Меня неохотно отпускали с ней, но все-таки мы удирали всеми правдами и неправдами. Мы удирали, и весь город, все его кондитерские, кино, парки, пароходики, садики и театры становились нашими. Мы в один день успевали и в цирк, и в зоопарк, и на Елагин остров. В один и тот же день мы успевали покататься на пароходе, на американских горах, на каруселях и на лошадях.

К моей радости примешивалась ее радость, и, пребывая в этом общем восторге, чувствуя его вдвойне — за себя и за Шуру, а она — за меня и за себя, мы мчались по улицам, и езда в трамвае нам казалась слишком медленной.

Глава пятая

АННА ЯКОВЛЕВНА

У меня было столько бабушек, что нельзя перечислить, и все они были не родные — родные умерли, я их не знала, а остались их сестры, родные и двоюродные, но все бабушки столько пеклись обо мне, так любили меня, что невольно я говорила: это моя бабушка, это бабушка, еще одна бабушка, еще и еще.

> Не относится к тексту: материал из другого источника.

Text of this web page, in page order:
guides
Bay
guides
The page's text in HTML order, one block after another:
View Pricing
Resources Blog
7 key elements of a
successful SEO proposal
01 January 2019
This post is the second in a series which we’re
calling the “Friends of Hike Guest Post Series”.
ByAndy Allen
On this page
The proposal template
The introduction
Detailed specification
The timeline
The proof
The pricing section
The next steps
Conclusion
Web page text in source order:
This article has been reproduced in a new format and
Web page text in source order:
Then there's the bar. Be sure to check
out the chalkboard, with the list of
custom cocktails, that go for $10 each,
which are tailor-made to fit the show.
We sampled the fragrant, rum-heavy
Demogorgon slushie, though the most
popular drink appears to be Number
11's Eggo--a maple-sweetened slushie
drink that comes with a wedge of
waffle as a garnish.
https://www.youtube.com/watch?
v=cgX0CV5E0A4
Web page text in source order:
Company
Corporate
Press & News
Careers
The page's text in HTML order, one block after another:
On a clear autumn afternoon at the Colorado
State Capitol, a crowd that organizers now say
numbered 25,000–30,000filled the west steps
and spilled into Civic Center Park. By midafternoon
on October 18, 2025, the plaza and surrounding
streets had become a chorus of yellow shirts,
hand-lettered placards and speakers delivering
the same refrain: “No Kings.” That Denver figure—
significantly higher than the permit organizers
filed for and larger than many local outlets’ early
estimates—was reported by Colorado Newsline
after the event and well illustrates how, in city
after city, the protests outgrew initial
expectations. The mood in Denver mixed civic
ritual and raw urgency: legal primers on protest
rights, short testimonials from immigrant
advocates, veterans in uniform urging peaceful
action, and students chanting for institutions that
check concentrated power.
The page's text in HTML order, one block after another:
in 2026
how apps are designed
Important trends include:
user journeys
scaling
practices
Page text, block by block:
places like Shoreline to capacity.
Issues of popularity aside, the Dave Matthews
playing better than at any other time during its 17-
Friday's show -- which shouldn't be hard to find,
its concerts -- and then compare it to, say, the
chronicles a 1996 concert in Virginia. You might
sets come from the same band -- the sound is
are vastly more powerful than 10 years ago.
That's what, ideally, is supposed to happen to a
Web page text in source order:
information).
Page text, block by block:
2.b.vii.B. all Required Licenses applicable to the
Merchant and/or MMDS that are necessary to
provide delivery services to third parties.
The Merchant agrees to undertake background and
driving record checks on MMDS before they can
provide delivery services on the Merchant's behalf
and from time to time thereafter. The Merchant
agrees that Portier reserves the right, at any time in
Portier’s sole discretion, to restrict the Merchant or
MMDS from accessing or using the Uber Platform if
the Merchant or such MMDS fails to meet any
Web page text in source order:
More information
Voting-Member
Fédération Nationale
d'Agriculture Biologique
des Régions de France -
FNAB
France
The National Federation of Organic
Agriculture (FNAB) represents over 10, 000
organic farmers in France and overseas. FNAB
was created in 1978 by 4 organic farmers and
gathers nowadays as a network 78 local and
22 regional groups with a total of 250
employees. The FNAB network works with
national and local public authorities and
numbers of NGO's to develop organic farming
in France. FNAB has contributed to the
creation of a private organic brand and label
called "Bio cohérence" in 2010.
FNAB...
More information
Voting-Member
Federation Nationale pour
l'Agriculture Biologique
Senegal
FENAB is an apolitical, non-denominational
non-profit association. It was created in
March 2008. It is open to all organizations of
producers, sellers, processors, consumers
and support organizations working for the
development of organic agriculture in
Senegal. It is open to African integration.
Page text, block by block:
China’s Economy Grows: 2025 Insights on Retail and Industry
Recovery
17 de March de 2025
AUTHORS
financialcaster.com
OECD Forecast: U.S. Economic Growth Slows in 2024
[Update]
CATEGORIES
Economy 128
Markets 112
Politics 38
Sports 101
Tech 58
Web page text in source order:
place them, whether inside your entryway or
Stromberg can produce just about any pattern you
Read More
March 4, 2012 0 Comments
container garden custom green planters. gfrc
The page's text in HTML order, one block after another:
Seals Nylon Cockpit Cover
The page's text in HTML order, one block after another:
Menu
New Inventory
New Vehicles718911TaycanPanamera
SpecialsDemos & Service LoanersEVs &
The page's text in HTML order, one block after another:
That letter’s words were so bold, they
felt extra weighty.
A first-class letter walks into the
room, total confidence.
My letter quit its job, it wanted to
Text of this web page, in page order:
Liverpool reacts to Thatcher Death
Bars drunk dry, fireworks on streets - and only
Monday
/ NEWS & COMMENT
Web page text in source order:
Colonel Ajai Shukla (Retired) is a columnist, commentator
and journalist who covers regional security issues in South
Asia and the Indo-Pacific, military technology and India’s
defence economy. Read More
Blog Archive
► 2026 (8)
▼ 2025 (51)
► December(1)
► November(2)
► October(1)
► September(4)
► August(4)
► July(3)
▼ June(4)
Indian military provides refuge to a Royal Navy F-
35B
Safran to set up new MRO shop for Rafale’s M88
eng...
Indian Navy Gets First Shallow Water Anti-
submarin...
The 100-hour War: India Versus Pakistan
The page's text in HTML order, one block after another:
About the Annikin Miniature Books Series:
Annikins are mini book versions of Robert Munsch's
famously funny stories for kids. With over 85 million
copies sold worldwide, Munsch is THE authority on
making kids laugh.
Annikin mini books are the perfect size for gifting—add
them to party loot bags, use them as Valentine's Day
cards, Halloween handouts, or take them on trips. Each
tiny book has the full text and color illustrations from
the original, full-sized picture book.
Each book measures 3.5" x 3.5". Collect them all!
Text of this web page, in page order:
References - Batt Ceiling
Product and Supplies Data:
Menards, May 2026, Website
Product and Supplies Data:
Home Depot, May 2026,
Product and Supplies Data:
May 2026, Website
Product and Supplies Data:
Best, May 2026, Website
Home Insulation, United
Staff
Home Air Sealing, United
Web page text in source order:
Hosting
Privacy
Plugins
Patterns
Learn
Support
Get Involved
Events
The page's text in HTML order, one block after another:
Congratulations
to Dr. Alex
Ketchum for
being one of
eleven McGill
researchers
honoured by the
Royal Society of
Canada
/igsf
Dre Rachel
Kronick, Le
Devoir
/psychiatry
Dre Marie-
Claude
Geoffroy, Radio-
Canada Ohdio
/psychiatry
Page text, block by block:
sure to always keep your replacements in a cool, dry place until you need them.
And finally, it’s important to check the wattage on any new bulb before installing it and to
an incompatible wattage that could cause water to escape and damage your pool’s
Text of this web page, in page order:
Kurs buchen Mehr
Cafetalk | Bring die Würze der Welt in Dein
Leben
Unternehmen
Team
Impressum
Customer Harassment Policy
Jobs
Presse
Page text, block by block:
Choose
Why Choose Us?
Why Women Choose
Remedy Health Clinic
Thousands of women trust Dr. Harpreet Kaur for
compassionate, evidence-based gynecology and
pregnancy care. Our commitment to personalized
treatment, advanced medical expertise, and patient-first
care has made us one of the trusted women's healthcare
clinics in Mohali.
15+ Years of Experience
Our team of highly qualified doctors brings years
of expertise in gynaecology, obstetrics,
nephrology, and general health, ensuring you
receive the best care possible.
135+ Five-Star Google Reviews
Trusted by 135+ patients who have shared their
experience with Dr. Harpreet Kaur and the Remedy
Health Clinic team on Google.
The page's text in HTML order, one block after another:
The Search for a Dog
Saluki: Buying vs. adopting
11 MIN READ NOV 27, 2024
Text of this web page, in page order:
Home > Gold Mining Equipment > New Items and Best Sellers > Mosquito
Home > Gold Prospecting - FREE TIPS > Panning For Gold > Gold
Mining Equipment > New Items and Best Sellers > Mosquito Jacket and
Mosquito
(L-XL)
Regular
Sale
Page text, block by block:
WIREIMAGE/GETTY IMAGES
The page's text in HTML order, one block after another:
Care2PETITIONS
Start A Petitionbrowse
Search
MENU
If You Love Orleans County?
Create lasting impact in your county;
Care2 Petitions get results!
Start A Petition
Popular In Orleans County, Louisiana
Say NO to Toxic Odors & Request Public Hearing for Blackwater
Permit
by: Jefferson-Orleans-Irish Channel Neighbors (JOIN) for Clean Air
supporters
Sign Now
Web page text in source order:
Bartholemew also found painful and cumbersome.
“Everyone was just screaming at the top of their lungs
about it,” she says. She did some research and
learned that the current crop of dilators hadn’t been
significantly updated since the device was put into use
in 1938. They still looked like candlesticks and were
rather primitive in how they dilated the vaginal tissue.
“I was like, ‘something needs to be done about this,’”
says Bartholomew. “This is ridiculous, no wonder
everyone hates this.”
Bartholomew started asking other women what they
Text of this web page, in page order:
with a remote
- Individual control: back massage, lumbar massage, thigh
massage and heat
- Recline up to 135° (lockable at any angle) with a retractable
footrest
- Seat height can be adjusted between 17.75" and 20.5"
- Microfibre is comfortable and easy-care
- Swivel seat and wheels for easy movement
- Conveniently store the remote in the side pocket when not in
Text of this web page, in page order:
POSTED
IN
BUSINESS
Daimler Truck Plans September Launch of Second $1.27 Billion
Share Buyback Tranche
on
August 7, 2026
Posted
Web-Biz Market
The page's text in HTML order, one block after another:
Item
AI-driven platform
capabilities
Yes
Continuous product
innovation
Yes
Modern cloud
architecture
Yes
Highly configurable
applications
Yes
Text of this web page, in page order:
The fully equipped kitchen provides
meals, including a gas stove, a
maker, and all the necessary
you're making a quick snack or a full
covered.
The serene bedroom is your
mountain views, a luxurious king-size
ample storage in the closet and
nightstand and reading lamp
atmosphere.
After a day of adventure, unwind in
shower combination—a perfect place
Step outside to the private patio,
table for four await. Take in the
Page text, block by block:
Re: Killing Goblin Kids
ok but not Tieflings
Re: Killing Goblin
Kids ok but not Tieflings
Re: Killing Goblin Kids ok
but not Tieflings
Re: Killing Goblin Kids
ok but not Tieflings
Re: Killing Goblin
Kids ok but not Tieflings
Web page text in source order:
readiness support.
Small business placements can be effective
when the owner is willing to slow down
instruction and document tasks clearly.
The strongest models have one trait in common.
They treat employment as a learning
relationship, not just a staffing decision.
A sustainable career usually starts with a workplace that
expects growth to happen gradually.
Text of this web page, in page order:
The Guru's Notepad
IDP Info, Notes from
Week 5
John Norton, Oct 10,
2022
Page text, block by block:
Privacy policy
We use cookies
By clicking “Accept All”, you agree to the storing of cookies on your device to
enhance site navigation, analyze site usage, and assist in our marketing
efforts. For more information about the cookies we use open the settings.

Бабушка Миля, бабушка Анна, тетя Маня — тоже бабушка, Амалия — тоже приходилась бабушкой, все удивлялись: сколько же у тебя бабушек, а я совсем не могла сказать действительно, сколько же было бабушек — любящих, настоящих бабушек — много, и ни одной родной.

Об Анне Яковлевне я всегда говорила: уж эта — настоящая моя бабушка, самая первая, любимая — вслед за мамой — не потому, что маму любила, а после — Анну Яковлевну, а потому, что мама ее любила и я следом.

Но надо сказать, что, если бы мама даже не так хорошо относилась к Анне Яковлевне, если бы я не знала ее по рассказам о ней — рассказам, которые я слышала после ее смерти от всех родных, — я бы все равно помнила ее по-своему.

Воспоминания о ней — смутные, но собственные — встают в памяти такой далекой, что, например, помню, как однажды, совсем крошечная, услышала от нее одно из первых слов, которое запомнила: наволочка.

Анна Яковлевна надевала чистую наволочку на подушку, а у старой только расстегнула пуговки, но не сняла ее совсем. Взялась за уголки чистой наволочки и надела ее прямо на старую. Грязная наволочка была снята, вытащена, выволочена из-под чистой, а чистая заволокла подушку. Анна Яковлевна навлекла ее на подушку.